United States District Court, Fifth Circuit

May 31, 2013

TENIKA A. KING, Plaintiff,


DANIEL P. JORDAN III, District Judge.

This pro se employment-discrimination case is before the Court on numerous motions filed by all of the parties. Defendants have filed several motions [11, 18, 38] to dismiss for failure to effect service of process within the time limit set out in Federal Rule of Civil Procedure 4(m). Plaintiff opposes Defendants' dismissal motions by way of her own motions [20, 21, 22, 40] and numerous memoranda. Also pending are several motions [28, 30, 31] related to the recently-set-aside entry of default. The Court, having considered the parties' submissions and the pertinent authorities, finds that Defendants' motions to dismiss are denied and the remaining motions are considered moot.

I. Facts and Procedural History

Plaintiff filed her lawsuit on June 7, 2012, and was granted permission to proceed in forma pauperis (IFP) on June 20, 2012. Order [5]. In the Order granting IFP status, Magistrate Judge F. Keith Ball directed the Clerk of the Court to send Plaintiff summons forms to be returned for service of process by the United States Marshal. Id. But for reasons that are unclear, the docket reflects that the Clerk did not mail the summons forms to Plaintiff until November 15, 2012. After receiving IFP status, Plaintiff failed to take any action in her case, and Judge Ball entered an Order to Show Cause [6] on January 25, 2013.[1] Plaintiff filed a timely response to that Order and attributed her inactivity to injuries culminating in a week-long hospitalization in October 2012, followed by continuing pain and restricted mobility. Pl.'s Resp. [7]. Thereafter, Plaintiff first effected service on one defendant, Jackson Public School District (JPS), on February 27, 2013. Plaintiff eventually served the remaining defendants, with the final defendant, Tonya Benjamin, being served around April 25, 2013.[2]

Over a series of motions [11, 18, 38], all Defendants have sought dismissal under Rule 4(m) of the Federal Rules of Civil Procedure for failure to timely effect service of process. Plaintiff has responded in opposition with her own motions [20, 21, 22, 40] not to dismiss and several other filings. Additionally, Plaintiff moved for a Clerk's entry of default against Defendant Rosie Payton and later filed a motion for default judgment. Judge Ball, however, set aside that entry of default on May 20, 2013. Order [37].

II. Rule 4(m) Motions

Under Federal Rule of Civil Procedure 4(m), if the plaintiff fails to serve a defendant within 120 days of filing suit, a court must either dismiss the action without prejudice or set a deadline for the completion of service. If the plaintiff demonstrates good cause for the failure to serve, "the court must extend the time for service for an appropriate period." Fed.R.Civ.P. 4(m).

Proof of good cause requires at least as much as would be required to show excusable neglect, as to which simple inadvertence or mistake of counsel or ignorance of the rules usually does not suffice. Additionally, some showing of good faith on the part of the party seeking an enlargement and some reasonable basis for noncompliance within the time specified is normally required.

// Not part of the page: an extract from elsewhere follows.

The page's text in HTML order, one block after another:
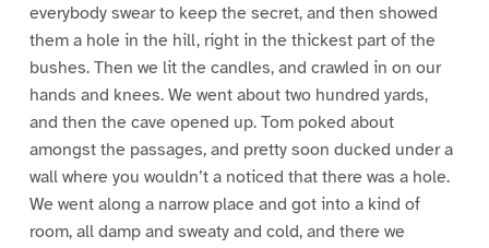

Thrasher v. City of Amarillo, 709 F.3d 509, 511 (5th Cir. 2013) (citation and quotations omitted). But "[e]ven if the plaintiff lacks good cause, the court has discretion to extend the time for service." Id. (citing Millan v. USAA Gen. Indem. Co., 546 F.3d 321, 325 (5th Cir. 2008)); see also Thompson v. Brown, 91 F.3d 20, 21 (5th Cir. 1996) ("[T]he plain language of rule 4(m) broadens a district court's discretion by allowing it to extend the time for service even when a plaintiff fails to show good cause.").

There is no dispute that Plaintiff failed to timely serve any defendant within 120 days of filing her suit. That time limitation expired on October 5, 2012. Yet Plaintiff did not serve a single defendant until February 27, 2013, and did not complete service on all defendants until late April 2013-more than ten months after commencement of this suit.

Several factors contributed to the delay. First, according to Plaintiff, she suffered a debilitating ailment beginning in September 2012, a related week-long hospitalization around October 17, 2012, and subsequent convalescence. Second, Plaintiff is proceeding IFP, and the governing statute provides in part: "The officers of the court shall issue and serve all process, and perform all duties in such cases." 28 U.S.C. ยง 1915(d). In this case, Plaintiff received the necessary summons forms more than a month after Rule 4(m)'s deadline for service had already expired.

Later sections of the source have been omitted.